In both cases, __exit__ is called for the object that with is handling, so you see the right label being printed; it's just that, in first, the test identifier is not bound to that same object.

NB __enter__ doesn't have to return self. It might return something else entirely, for instance you may open a file and make __enter__ return the stream, while __exit__ may close it. If it were a given that __enter__ should return self, that would be redundant and could just be implied.

CodePudding user response：

Explanation:

__enter__ is giving None as an output, since there is no return, therefore it would directly trigger __exit__ since None has no attribute name, ex:

>>> None.name
Traceback (most recent call last):
  File "<pyshell#0>", line 1, in <module>
    None.__name__
AttributeError: 'NoneType' object has no attribute 'name'
>>> 

If you set it to call __class__.__name__ (None objects have that attribute, which gives NoneType), you could find the problem easily:

class Test:

    def __init__(self, name):
        self.name = name

    def __enter__(self):
        print(f'entering {self.name}')

    def __exit__(self, exctype, excinst, exctb) -> bool:
        print(f'exiting {self.name}')
        return True

with Test('first') as test:
    print(f'in {test.__class__.__name__}')

test = Test('second')
with test:
    print(f'in {test.__class__.__name__}')

Output:

entering first
in NoneType
exiting first
entering second
in Test
exiting second

As you can see, it says in NoneType, not returning any value is the reason to this. In a lot of cases, __enter__ doesn't need to return, but in this case the Test class needs it to return.

Solution:

The solution would be to keep the Test instance, so that it calls the name of a returned self after the context manager __enter__ result. So far the __enter__ results None, therefore None.name attribute doesn't exist. So if you return self, test.name attribute would exist.

The solution would be to return self in the __enter__ magic method implementation:

    ...
    def __enter__(self):
        print(f'entering {self.name}')
        return self
    ...

Full code:

class Test:

    def __init__(self, name):
        self.name = name

    def __enter__(self):
        print(f'entering {self.name}')
        return self

    def __exit__(self, exctype, excinst, exctb) -> bool:
        print(f'exiting {self.name}')
        return True

with Test('first') as test:
    print(f'in {test.name}')

test = Test('second')
with test:
    print(f'in {test.name}')

Output:

entering first
in first
exiting first
entering second
in second
exiting second

The extra info I gave that the other answers didn't give is a more concrete proof of the __enter__ method implementation giving None. I showed an example as well of it.

CodePudding user response：

A with statement does not create a scope (like if, for and while do not create a scope either).

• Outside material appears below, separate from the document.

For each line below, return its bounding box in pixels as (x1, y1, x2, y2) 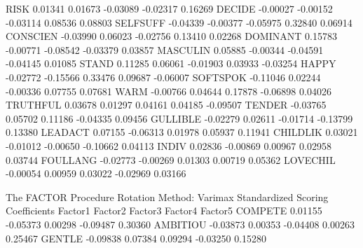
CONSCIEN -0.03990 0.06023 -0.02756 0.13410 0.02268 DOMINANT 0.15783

As a result, Python will analyze the code and see that you made an assignment in the with statement, and thus that will make the variable local (to the real scope).

In Python variables do not need initialization in all code paths: as a programmer, you are responsible to make sure that a variable is assigned before it is used. This can result in shorter code: say for instance you know for sure that a list contains at least one element, then you can assign in a for loop. In Java assignment in a for loop is not considered safe (since it is possible that the body of the loop is never executed).

Initialization before the with scope can be safer in the sense that after the with statement we can safely assume that the variable exists. If on the other hand the variable should be assigned in the with statement, not initializing it before the with statement actually results in an additional check: Python will error if somehow the assignment was skipped in the with statement.

A with statement is only used for context management purposes. It forces (by syntax) that the context you open in the with is closed at the end of the indentation.